■ **Task description**: Search the listing below, and show each line that includes the word "instrucción".
"""
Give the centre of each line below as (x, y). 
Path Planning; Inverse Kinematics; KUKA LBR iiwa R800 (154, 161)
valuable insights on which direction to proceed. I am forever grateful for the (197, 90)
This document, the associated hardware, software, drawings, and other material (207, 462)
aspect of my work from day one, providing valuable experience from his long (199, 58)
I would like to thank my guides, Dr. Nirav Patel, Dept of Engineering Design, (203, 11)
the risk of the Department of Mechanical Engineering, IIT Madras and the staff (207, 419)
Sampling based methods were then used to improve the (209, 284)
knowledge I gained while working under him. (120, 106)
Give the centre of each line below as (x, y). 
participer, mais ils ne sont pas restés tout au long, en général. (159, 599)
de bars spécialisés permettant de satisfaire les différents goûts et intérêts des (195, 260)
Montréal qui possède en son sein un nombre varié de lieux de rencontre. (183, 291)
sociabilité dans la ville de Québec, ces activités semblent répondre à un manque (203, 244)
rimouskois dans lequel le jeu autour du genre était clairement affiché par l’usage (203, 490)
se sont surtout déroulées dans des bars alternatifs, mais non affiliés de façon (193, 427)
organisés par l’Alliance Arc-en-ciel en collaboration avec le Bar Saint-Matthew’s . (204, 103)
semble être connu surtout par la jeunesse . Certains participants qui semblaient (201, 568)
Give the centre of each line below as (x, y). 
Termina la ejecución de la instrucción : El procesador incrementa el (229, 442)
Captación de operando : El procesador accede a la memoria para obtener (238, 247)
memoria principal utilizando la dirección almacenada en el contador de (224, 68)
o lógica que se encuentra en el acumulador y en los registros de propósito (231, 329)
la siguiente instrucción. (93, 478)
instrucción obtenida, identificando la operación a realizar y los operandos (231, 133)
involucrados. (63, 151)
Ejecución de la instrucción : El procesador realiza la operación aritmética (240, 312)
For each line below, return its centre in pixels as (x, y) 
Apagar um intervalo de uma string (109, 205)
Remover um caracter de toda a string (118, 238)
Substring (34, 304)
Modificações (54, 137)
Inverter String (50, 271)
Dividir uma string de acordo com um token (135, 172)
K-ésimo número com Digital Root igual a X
"""
■ **Result for this task**:
Termina la ejecución de la instrucción : El procesador incrementa el (229, 442)
la siguiente instrucción. (93, 478)
instrucción obtenida, identificando la operación a realizar y los operandos (231, 133)
Ejecución de la instrucción : El procesador realiza la operación aritmética (240, 312)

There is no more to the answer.